Elon Musk threatens to abandon his bid to purchase Twitter for $44 billion. He accuses the company of refusing information about its spambot and fake accounts.
Lawyers representing the Tesla and SpaceX CEO threatened to send a tweet on Monday. The company then disclosed the threat in a filing with U.S. Securities and Exchange Commission.
Musk had repeatedly requested the information from lawyers since May 9, which was a month after he offered to buy the company. This was so that he could determine how many of 229 million accounts were fake.
Parag Agrawal, CEO of Twitter, stated that Twitter has always estimated that less than 5% are spam accounts. Musk, however, has denied that assertion, claiming in a May Tweet that 20% of its accounts are spam.
Twitter Inc. shares fell 1.5% Monday. This was likely due to Twitter shareholders who filed a lawsuit against Musk last month for inflating the stock’s price. Twitter shares have fallen more than 20% over the past month.
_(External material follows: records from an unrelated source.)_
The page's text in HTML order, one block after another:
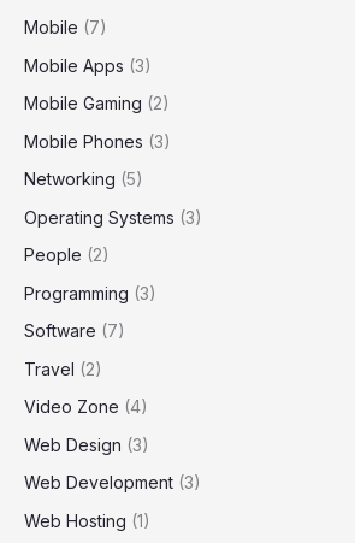
Mobile (7)
Mobile Apps (3)
Mobile Gaming (2)
Mobile Phones (3)
Networking (5)
Operating Systems (3)
People (2)
Programming (3)
Software (7)
Travel (2)
Video Zone (4)
Web Design (3)
Web Development (3)
Web Hosting (1)
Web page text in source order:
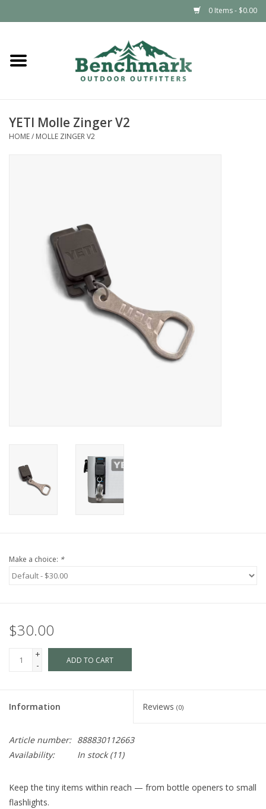
0 Items - $0.00
Home
Footwear
YETI Molle Zinger V2
HOME/ MOLLE ZINGER V2
Make a choice: *
$30.00
+
-
ADD TO CART
Information Reviews (0)
Article number: 888830112663
Availability:
In stock(11)
Keep the tiny items within reach — from bottle openers to small
flashlights.
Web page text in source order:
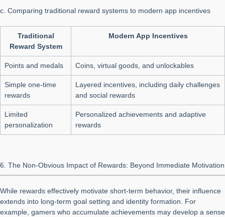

Twitter stated Monday in a statement that it had been sharing information with Musk “in compliance with the terms of the merge agreement” and that the deal is in the “best interest of all shareholders.”
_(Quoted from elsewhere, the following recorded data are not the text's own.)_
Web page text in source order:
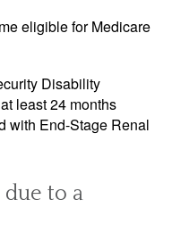
eligible for Medicare
Disability
least 24 months
with End-Stage Renal
to a
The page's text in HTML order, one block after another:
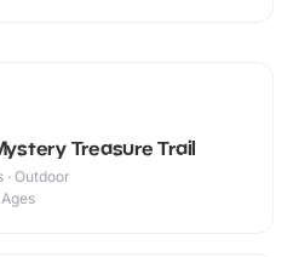
Treasure Trail
Outdoor
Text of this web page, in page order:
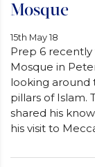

It stated that it would close the transaction and enforce its terms at the agreed price.
In April, Musk bought Twitter for $54.20 per share. Many of Musk’s actions have since been controversial, including a dispute with Twitter CEO over fake accounts on Twitter. Experts are now questioning whether Musk wants to use his loud complaints for a lower price or walk away completely.
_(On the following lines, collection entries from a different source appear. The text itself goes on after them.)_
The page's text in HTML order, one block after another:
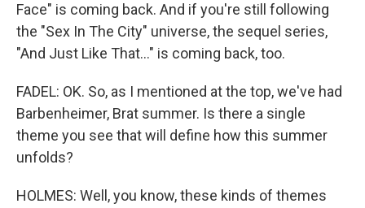
Face" is coming back. And if you're still following
the "Sex In The City" universe, the sequel series,
"And Just Like That..." is coming back, too.
FADEL: OK. So, as I mentioned at the top, we've had
Barbenheimer, Brat summer. Is there a single
theme you see that will define how this summer
unfolds?
HOLMES: Well, you know, these kinds of themes
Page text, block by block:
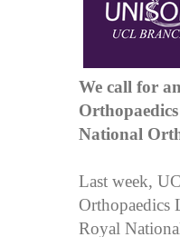
We call for
National
Last week,
Orthopaedics
Royal
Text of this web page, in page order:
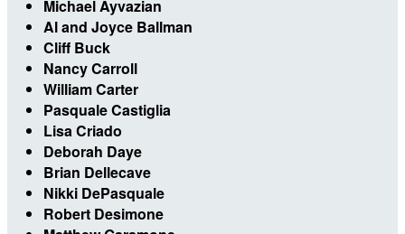
Michael Ayvazian
Al and Joyce Ballman
Cliff Buck
Nancy Carroll
William Carter
Pasquale Castiglia
Lisa Criado
Deborah Daye
Brian Dellecave
Nikki DePasquale
Robert Desimone
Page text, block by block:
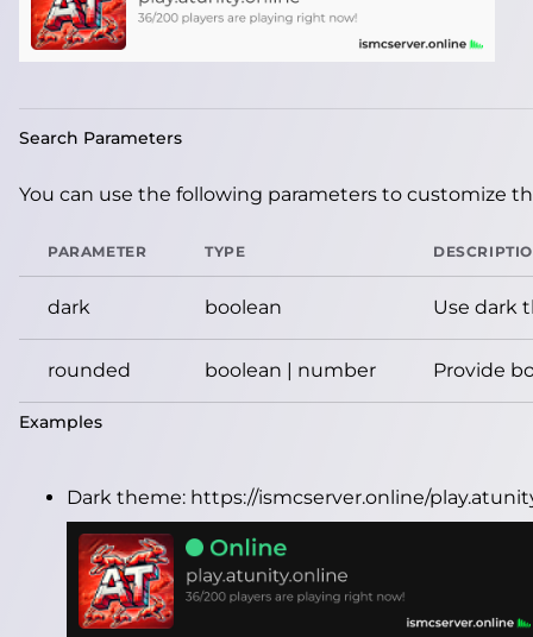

Musk’s lawyers stated in the letter that Twitter had only offered to give details about its testing methods. They claim that this is “substantial to refusing Mr. Musk’s data requests” and constitutes a “material violation” of the merger agreement, which gives Musk the right not to cancel the deal.
The letter states that “This is a material breach of Twitter’s obligations under the merger deal and Mr. Musk retains all rights therefrom including his right not consummate the transaction or his right to terminate it.”
Musk needs underlying data in order to verify his claims about Twitter’s lax methods.
Musk can opt out of the Twitter sale agreement if the deal has a “material adverse impact”. That is defined as any change that adversely affects Twitter’s financial or business conditions. Twitter has stated that it is proceeding with the deal since its inception, but has not scheduled a shareholder vote.
Musk claimed last month that he unilaterally put the deal on hold. Experts disagree. He could face a $1 million breakup fee if he leaves.
Musk’s latest move shows that he is looking for “a way out of this deal or something to get leverage for the renegotiation price,” according to Brian Quinn, a Boston College law professor. Quinn stated that it is unlikely to be accepted by the court because he has already waived his right to request more due diligence.